■ What you are asked to do ■
Copy, please, the line with "The page's text" and each line that follows it through the end of the data below, exactly as given and without pictures.

═════ Task input

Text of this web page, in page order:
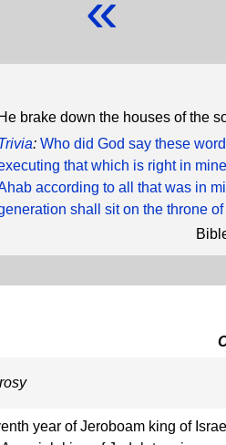
He brake down the houses of the
: Who did God say these
that which is right in
according to all that was in
shall sit on the throne
year of Jeroboam king of
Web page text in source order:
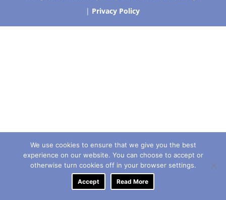
| Privacy Policy
We use cookies to ensure that we give you the best
experience on our website. You can choose to accept or
otherwise turn cookies off in your browser settings.
Accept Read More
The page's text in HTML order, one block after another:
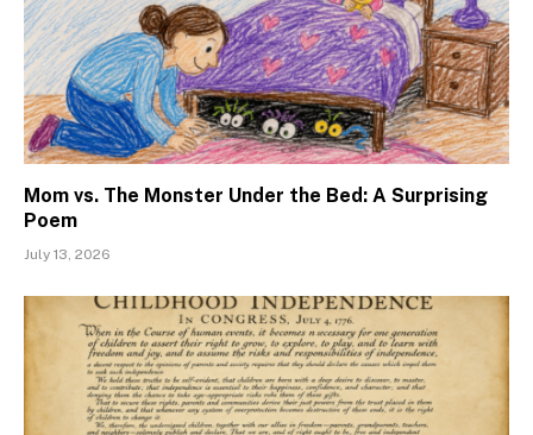
Mom vs. The Monster Under the Bed: A Surprising
Poem
July 13, 2026

══════════

■ Final answer ■
The page's text in HTML order, one block after another:
Mom vs. The Monster Under the Bed: A Surprising
Poem
July 13, 2026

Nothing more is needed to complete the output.